When most people try to “do better” with money, the focus often lands on cutting small daily habits - the $5 coffee or takeaway lunch. But the biggest financial wins rarely come from the smallest sacrifices.
If you want to create meaningful change in 2026, focus less on the $5 decisions and more on the $50,000 ones. Because real progress usually comes from optimising a few big levers - not hundreds of tiny ones.
Here are three things to reduce and three things to elevate this year to create more financial freedom with less effort.
3 things to reduce
1. Your home loan interest rate
Even a small rate reduction can save tens of thousands over the life of a loan, yet many Australians stay on uncompetitive rates for years simply due to inertia or loyalty penalties.
For example, reducing the interest rate on a $750,000 loan from 6.5% to 5.5% with 28 years remaining could:
save about $73 per month
save $5,676 in the first year
save around $158,887 over the life of the loan
This isn’t about financial perfection - it’s about making sure your biggest expense is working for you, not against you.
2. Household bills
Energy, insurance, internet and mobile plans quietly creep up over time.
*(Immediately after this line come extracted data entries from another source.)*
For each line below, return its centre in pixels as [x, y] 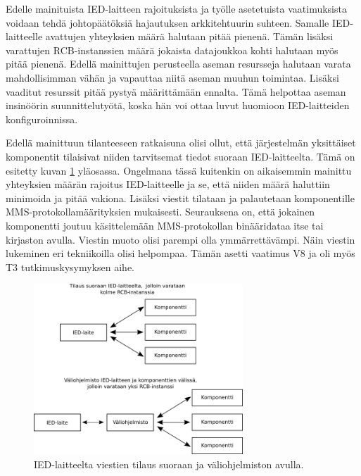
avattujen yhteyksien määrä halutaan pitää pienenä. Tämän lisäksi [189, 36]
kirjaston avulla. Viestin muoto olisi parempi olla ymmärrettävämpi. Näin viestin [180, 239]
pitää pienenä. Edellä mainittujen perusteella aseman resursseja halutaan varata [178, 64]
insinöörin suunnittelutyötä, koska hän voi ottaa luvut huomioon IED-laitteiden [178, 105]
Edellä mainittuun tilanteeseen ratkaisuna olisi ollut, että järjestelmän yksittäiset [181, 143]
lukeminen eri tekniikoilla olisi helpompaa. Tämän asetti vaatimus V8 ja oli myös [180, 253]
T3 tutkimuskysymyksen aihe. [70, 267]
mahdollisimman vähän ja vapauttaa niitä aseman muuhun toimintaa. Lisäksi [172, 77]

Many households are paying for outdated plans or unnecessary coverage simply because reviewing them feels overwhelming.
But even one annual review can unlock meaningful cash flow.
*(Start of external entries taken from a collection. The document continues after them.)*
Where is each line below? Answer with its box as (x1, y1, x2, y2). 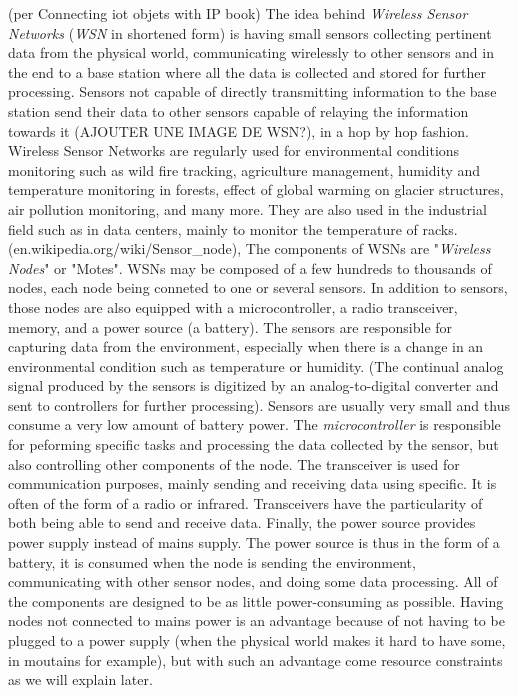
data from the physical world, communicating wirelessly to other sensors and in (8, 42, 494, 63)
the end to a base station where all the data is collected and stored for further (8, 61, 487, 82)
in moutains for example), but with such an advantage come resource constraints (8, 649, 503, 670)
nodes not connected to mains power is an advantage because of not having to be (8, 610, 505, 631)
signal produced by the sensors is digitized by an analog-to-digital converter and (8, 375, 499, 396)
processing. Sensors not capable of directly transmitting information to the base (8, 81, 497, 102)
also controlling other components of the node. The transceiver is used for (8, 453, 460, 474)
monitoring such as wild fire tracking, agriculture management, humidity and (8, 159, 481, 180)

One Millie team member saved her family $5,229 in a single year by renegotiating:
home insurance
two car insurance policies
an energy plan
a mobile plan
Small admin, big impact.
3. Unused subscriptions
Streaming services, apps and memberships often continue long after they stop adding value.
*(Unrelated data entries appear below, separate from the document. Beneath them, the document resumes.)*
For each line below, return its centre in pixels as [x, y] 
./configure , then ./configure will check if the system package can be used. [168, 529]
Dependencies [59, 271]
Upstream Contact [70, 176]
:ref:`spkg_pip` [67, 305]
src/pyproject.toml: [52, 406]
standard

Because they’re small and automatic, they’re easy to forget, but they compound quietly.
According to Finder, the average Australian spends around $1,200 per year on unused subscriptions.
Reducing these isn’t about restriction. It’s about choosing to pay for what genuinely improves your life.
3 things to elevate
1. The interest rate on your savings
Many Australians are unknowingly earning far below competitive savings rates. Often, it’s because bonus interest conditions aren’t being met - or because accounts haven’t been reviewed in years.
For example:
If you have $75,000 in savings earning 0.1% instead of 4.24%, you could be missing out on about $3,105 in interest each year.
Your savings should work as hard as you do.
2. Your income
Improving income often creates more impact than cutting spending. Yet many people stay in roles below market pay simply because they haven’t benchmarked or negotiated recently.
Career optimisation - switching roles, re-pricing skills, or negotiating - commonly delivers 10–20% pay increases within the same industry.
Understanding your market value is a powerful step toward financial freedom.
Tools like the Hays Salary Guide can help benchmark whether your salary is on par for your role and experience.
3. Your superannuation performance
Super can feel distant and complex, so it’s often neglected.
But small percentage differences in fees or returns compound significantly over time.
Reviewing fees, investment options and account consolidation options can materially improve long-term outcomes without requiring ongoing effort.
Future financial freedom is often built quietly, through decisions made today.
Millie’s Takeaway
Financial progress doesn’t have to come from constant budgeting or sacrifice. The biggest gains often come from focusing on a few high-impact areas that quietly shape your financial life.
Reduce what drains your money.
Elevate what grows it. That’s the Millie way.